I am new to deep learning and keras. I am trying to train a Unet with perceptual loss using keras. I have a problem with the output image color. My input image is color image(RGB).

If I don't preprocess the input image, which means the input is RGB with 0~255. The output is as below: output image(RGB with 0~255) It is darker than the label image.

And I found that the pretrained vgg16 model is using "caffe" weights. And the function keras.applications.vgg16.preprocess_input will change the RGB to BGR and substract the mean value. So I tried to use keras.applications.vgg16.preprocess_input and then deprocess output images by add the mean value then change back to RGB. However the output images are too white: output image(vgg16.preprocess_input)

Then I add MSE loss with the ratio -> 10:1 (perceptual loss: MSE) The output is not different as output image(vgg16.preprocess_input)
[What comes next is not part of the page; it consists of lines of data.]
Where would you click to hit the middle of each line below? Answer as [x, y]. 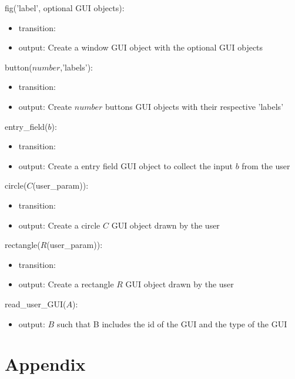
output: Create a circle [59, 225]
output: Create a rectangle [66, 284]
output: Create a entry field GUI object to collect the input [125, 165]
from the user [266, 165]
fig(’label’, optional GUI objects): [65, 8]
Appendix [45, 364]
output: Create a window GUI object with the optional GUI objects [141, 47]
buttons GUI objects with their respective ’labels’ [194, 106]
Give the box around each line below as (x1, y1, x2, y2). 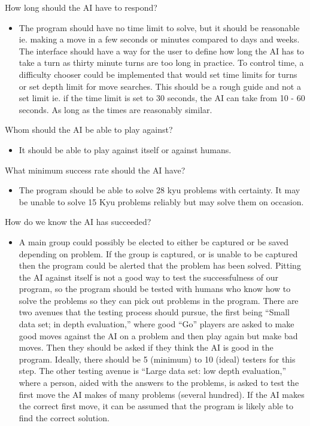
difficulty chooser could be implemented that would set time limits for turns (19, 68, 297, 80)
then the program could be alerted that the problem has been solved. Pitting (19, 259, 301, 272)
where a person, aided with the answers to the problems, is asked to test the (19, 376, 299, 389)
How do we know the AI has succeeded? (5, 215, 151, 228)
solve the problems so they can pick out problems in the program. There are (19, 294, 299, 306)
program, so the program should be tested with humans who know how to (19, 282, 291, 295)
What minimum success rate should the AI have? (5, 163, 186, 176)
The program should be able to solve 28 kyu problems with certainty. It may (19, 184, 300, 196)

I want to know that is this a common problem with perceptual loss or there are something wrong in my code?

Here is my code

preprocess image:

img = load_img(datapath, grayscale = False)
img = img.resize( (resize_size, resize_size), Image.BILINEAR )
img = img_to_array(img)
img = preprocess_input(img)

deprocess image:

mean = [103.939, 116.779, 123.68]
img[..., 0] += mean[0]
img[..., 1] += mean[1]
img[..., 2] += mean[2]
img = img[..., ::-1]

Perceptual loss:

def perceptual_loss(y_true, y_pred): 
    vgg = VGG16(include_top=False, weights='imagenet', input_shape=(resize_size, resize_size, 3)) 
    loss_model = Model(inputs=vgg.input, 
    outputs=vgg.get_layer('block3_conv3').output) 
    loss_model.trainable = False
    return K.mean(K.square(loss_model(y_true) - loss_model(y_pred)))
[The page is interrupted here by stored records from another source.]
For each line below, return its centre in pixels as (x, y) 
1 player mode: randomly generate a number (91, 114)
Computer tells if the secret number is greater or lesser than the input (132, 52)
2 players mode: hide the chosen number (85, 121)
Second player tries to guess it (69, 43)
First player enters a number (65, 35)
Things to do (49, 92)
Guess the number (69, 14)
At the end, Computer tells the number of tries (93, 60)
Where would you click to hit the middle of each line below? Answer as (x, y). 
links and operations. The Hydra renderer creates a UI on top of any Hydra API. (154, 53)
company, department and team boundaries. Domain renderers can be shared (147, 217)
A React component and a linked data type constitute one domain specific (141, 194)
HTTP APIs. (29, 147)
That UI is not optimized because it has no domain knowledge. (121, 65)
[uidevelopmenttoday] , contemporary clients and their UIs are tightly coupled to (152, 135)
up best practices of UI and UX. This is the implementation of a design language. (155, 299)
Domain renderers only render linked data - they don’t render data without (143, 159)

If you have any ideas, please tell me. Thanks a lot!!!

1

1 Answers

1
votes

The output of "your" model is not at all related with anything regarding VGG, caffe, etc.
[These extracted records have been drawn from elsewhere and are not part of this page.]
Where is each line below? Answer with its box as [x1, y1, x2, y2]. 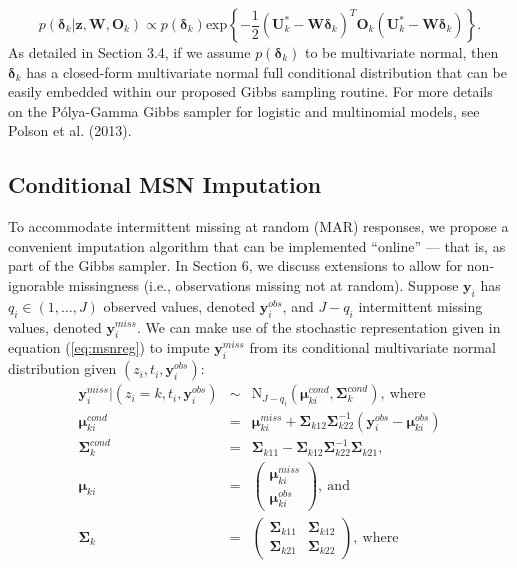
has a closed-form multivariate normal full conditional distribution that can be [26, 61, 507, 82]
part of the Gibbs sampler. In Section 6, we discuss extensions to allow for [8, 255, 463, 276]
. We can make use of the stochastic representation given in [136, 316, 501, 337]
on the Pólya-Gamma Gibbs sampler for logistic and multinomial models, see [8, 100, 480, 121]
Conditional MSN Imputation [8, 169, 322, 200]
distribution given [8, 358, 117, 379]
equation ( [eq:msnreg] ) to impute [8, 337, 210, 358]
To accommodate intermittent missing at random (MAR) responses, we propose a [8, 216, 509, 237]

It's "you" who define it when you create your model.

So, if your model's outputs must be between 0 and 255, one possibility is to have its last layers as:

Activation('sigmoid')   
Lambda(lambda x: x*255)

You'd then need the preprocess_input function inside perceptual loss:

def perceptual_loss(y_true, y_pred): 
    y_true = preprocess_input(y_true)
    y_pred = preprocess_input(y_pred)
    vgg = VGG16(include_top=False, weights='imagenet', input_shape=(resize_size, resize_size, 3)) 
    loss_model = Model(inputs=vgg.input, 
    outputs=vgg.get_layer('block3_conv3').output) 
    loss_model.trainable = False
    return K.mean(K.square(loss_model(y_true) - loss_model(y_pred)))

Another possibility is to postprocess your model's output. (But again, the range of the output is totally defined by you).